[Prompt]: This exercise calls for an exact copy of the listing, with no pictures kept.

------------------------------------------------------------------------

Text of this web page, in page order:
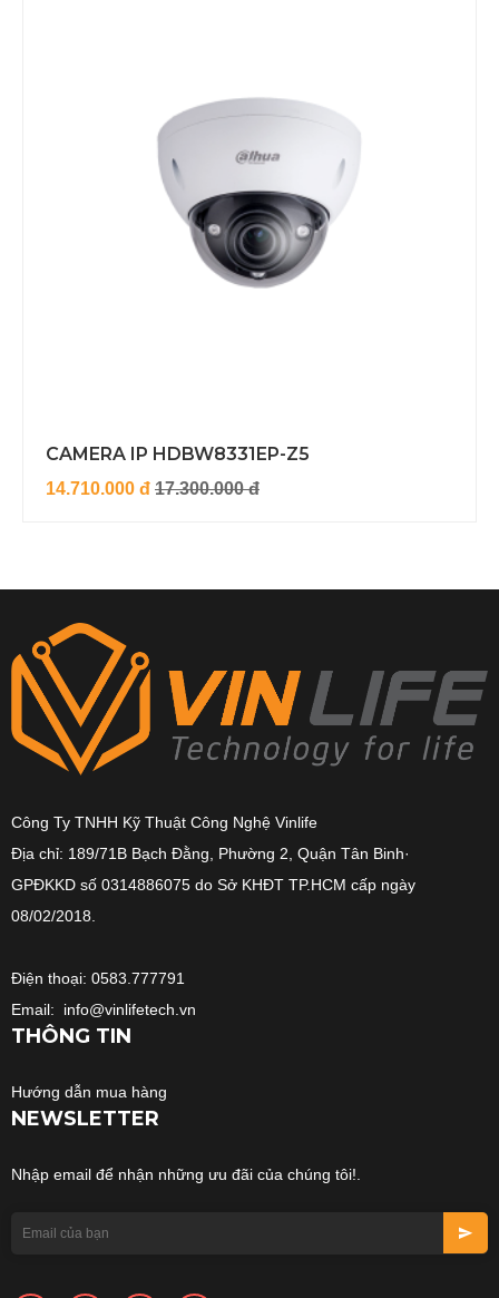
CAMERA IP HDBW8331EP-Z5
14.710.000 đ 17.300.000 đ
Công Ty TNHH Kỹ Thuật Công Nghệ Vinlife
Địa chỉ: 189/71B Bạch Đằng, Phường 2, Quận Tân Binh·
GPĐKKD số 0314886075 do Sở KHĐT TP.HCM cấp ngày
08/02/2018.
Điện thoại: 0583.777791
Email: info@vinlifetech.vn
THÔNG TIN
Hướng dẫn mua hàng
NEWSLETTER
Nhập email để nhận những ưu đãi của chúng tôi!.
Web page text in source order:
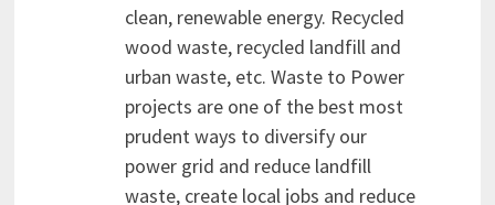
clean, renewable energy. Recycled
wood waste, recycled landfill and
urban waste, etc. Waste to Power
projects are one of the best most
prudent ways to diversify our
power grid and reduce landfill
waste, create local jobs and reduce
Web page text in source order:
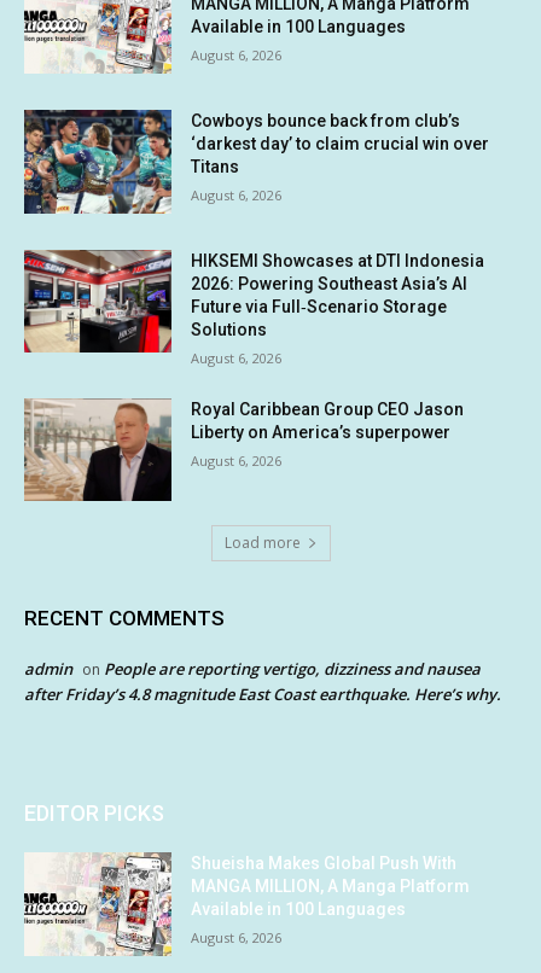
MANGA MILLION, A Manga Platform
Available in 100 Languages
August 6, 2026
Cowboys bounce back from club’s
‘darkest day’ to claim crucial win over
Titans
August 6, 2026
HIKSEMI Showcases at DTI Indonesia
2026: Powering Southeast Asia’s AI
Future via Full‑Scenario Storage
Solutions
August 6, 2026
Royal Caribbean Group CEO Jason
Liberty on America’s superpower
August 6, 2026
Load more
RECENT COMMENTS
admin on People are reporting vertigo, dizziness and nausea
after Friday’s 4.8 magnitude East Coast earthquake. Here’s why.
EDITOR PICKS
Shueisha Makes Global Push With
MANGA MILLION, A Manga Platform
Available in 100 Languages
August 6, 2026

------------------------------------------------------------------------

[Solution to this task]:
Text of this web page, in page order:
CAMERA IP HDBW8331EP-Z5
14.710.000 đ 17.300.000 đ
Công Ty TNHH Kỹ Thuật Công Nghệ Vinlife
Địa chỉ: 189/71B Bạch Đằng, Phường 2, Quận Tân Binh·
GPĐKKD số 0314886075 do Sở KHĐT TP.HCM cấp ngày
08/02/2018.
Điện thoại: 0583.777791
Email: info@vinlifetech.vn
THÔNG TIN
Hướng dẫn mua hàng
NEWSLETTER
Nhập email để nhận những ưu đãi của chúng tôi!.
Web page text in source order:
clean, renewable energy. Recycled
wood waste, recycled landfill and
urban waste, etc. Waste to Power
projects are one of the best most
prudent ways to diversify our
power grid and reduce landfill
waste, create local jobs and reduce
Web page text in source order:
MANGA MILLION, A Manga Platform
Available in 100 Languages
August 6, 2026
Cowboys bounce back from club’s
‘darkest day’ to claim crucial win over
Titans
August 6, 2026
HIKSEMI Showcases at DTI Indonesia
2026: Powering Southeast Asia’s AI
Future via Full‑Scenario Storage
Solutions
August 6, 2026
Royal Caribbean Group CEO Jason
Liberty on America’s superpower
August 6, 2026
Load more
RECENT COMMENTS
admin on People are reporting vertigo, dizziness and nausea
after Friday’s 4.8 magnitude East Coast earthquake. Here’s why.
EDITOR PICKS
Shueisha Makes Global Push With
MANGA MILLION, A Manga Platform
Available in 100 Languages
August 6, 2026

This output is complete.